The numbers that have emerged from Malaysia’s Department of Statistics are striking. Malaysia’s Ramadan and Aidilfitri bazaars generated RM3.2 billion in total sales and engaged 281,876 workers in 2025, an increase of 12.9% from RM2.5 billion in 2023, accompanied by a 17.6% increase in the number of persons engaged.

These figures cover registered bazaars only; the informal economy around the bazaars – home cooks selling through WhatsApp groups, small operators who set up just outside the official perimeter – adds a layer of activity that never enters a spreadsheet.

Ramadan bazaars alone contributed RM2.6 billion in sales in 2025, with Selangor leading state-level sales at RM558 million, followed by Kuala Lumpur at RM361.9 million and Johor at RM331.5 million. Even within KL, the concentration is remarkable: Petaling district topped Ramadan bazaar sales at RM163.9 million.

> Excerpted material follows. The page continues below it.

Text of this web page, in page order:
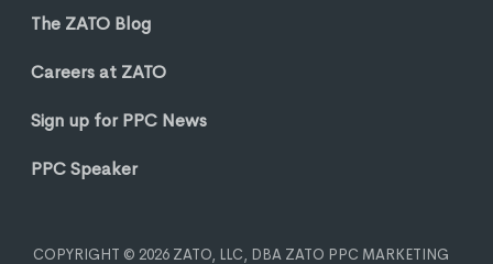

Across the Strait of Malacca, the numbers are of an entirely different order. Total consumer spending during Ramadan 2025 in Indonesia was projected to reach the equivalent of US$73 billion, though growth slowed to 5-7%, a deceleration from the 9-12% recorded in 2023 and 2024.

Indonesia is home to the world’s largest Muslim population, and Ramadan reshapes the entire economy for a month. The government disburses holiday bonuses to civil servants totalling the equivalent of over US$3 billion, families undertake the great mudik homecoming journey, and street markets multiply across every city and town. Indonesian household expenditure during Ramadan was 1.2 times higher in 2024 than the pre-Ramadan period, though the pattern of where that money lands has shifted in telling ways.

Food First, Everything Else Second

Food dominates the bazaar economy with an authority that no other category comes close to challenging. The Malaysian bazaar is, at its core, a food market, and the foods it sells carry enormous weight, both gustatory and symbolic. Nasi kerabu from Kelantan, ayam golek from the Klang Valley, bubur lambuk from Kampung Baru, kuih tepung pelita everywhere, even Taiwan mochi panas.

These are not merely products. They are arguments about identity, expressions of regional pride, touchstones of childhood memory. A family’s choice of where to buy their ayam percik carries meaning that a household goods vendor simply cannot replicate.

Clothing is the second most popular category for spending during Ramadan, after food.

The weeks before Eid generate serious demand for baju kurung, baju Melayu, hijabs, and the full coordinated family outfits that will be worn for the Raya open house season and photographed for social media. Prayer accessories – sejadah (prayer mats), telekung – also move well. Home furnishings, driven by the tradition of refreshing the house before receiving guests, represent another meaningful category: curtains, cushion covers, table linens, small decorative items.

In Indonesia, the same logic applies – food anchors spending, with fashion and personal care running behind, alongside the culturally specific categories of gift hampers, dates, and religious items that spike precisely because the month demands generosity.

Picture7 | Sacred Commerce: The Cultural and Economic Power of Ramadan Markets In Malaysia and Indonesia

Yet within the bazaar itself, a hierarchy is becoming visible. Non-F&B traders have voiced concerns over slowing business, with food-related stalls continuing to dominate while vendors selling other goods struggle with both footfall and competition from online platforms.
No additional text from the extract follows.